Когда-то здесь был аристократический район города, тянулись вдоль тротуаров двухэтажные особнячки, цокали по этой мостовой шикарные экипажи, но со временем центр города переместился, улочка захирела, о ней как-то забыли. Народу теперь ходило здесь мало, и только напротив, наискосок, где в полуподвале помещалась закусочная, было всегда людно и весело. Здесь готовили прекрасные беляши, по утверждению знатоков, - лучшие в городе, и сюда стекались любители. Разумеется, приходили они не с пустыми руками. Правда, на стене закусочной висел плакат "Распивать на столах спиртные напитки воспрещается", но это никого не смущало - бутылки стояли под столами. Когда-то столики здесь обслуживала добрейшая старушка - Дементьевна. Она подавала горячие беляши, убирала, уносила пустые бутылки, мыла стаканы, и вообще без нее не мыслилось это заведение.

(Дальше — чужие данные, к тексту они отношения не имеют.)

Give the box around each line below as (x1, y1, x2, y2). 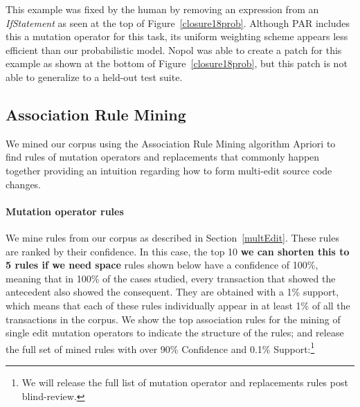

- Пошли к Дементьевне, - говорили они. Иначе эту закусочную никто в городе не называл. Потом старушка умерла, закусочную перевели на самообслуживание, теперь посетители сами стояли в очереди, сами тащили к столиками тарелки с беляшами. Но все по-прежнему говорили: "Пошли к Дементьевне…" - смешно, если вдуматься. А может, и не смешно совсем. А может, в этом и есть какая-то высшая правда: человека нет в живых, а люди говорят: "Пойдем к нему", - как к живому. Значит, что-то оставил он людям такое, что имя его греет их, живых. И тут уж неважно, кем он был - академиком или уборщицей.
Что это какие-то смертные мысли лезут в голову? А, да, ведь после похорон Виталия пошли они с Катаевым сюда, к Дементьевне, и сидели допоздна, выпили изрядно, говорили обо всем, вспоминали свой курс, товарищей. Разлетелись кто куда, некоторые уже где-то в верхах, другие потерялись из виду, а вот и первая смерть - Виталий. Вот тоже - скромный был парень, звезд не хватал, а просто жил, работал, весельчак был, людям с ним весело и легко всегда было, волейбол любил, рыбалку, компанию хорошую любил, работал честно, не ловчил, возглавлял какой-то отдел технической информации в строительном управлении… И вдруг - ни с того ни с сего - рак мозга. На следующий день они с Федором в больницу так и не поехали - что-то задержало. А через день пришли, принесли фрукты, а им говорят: "Поздно!" Сделали операцию, подтвердились худшие опасения, трогать опухоль не стали, а через несколько часов скончался. Хоронить собралось много народу, но выпускников оказалось человек шесть, не больше, - видимо, не успели узнать. Стояли сиротливо среди всей этой толпы, там речи говорили; говорили, какой он был руководитель, как с людьми обращался, какой знающий и опытный был инженер, а они вспоминали парнишку, который приезжал в институт на велосипеде, отлично резал мяч, мастерил шпаргалки… Никто из них так ничего и не сказал, наверно, такое не выскажешь.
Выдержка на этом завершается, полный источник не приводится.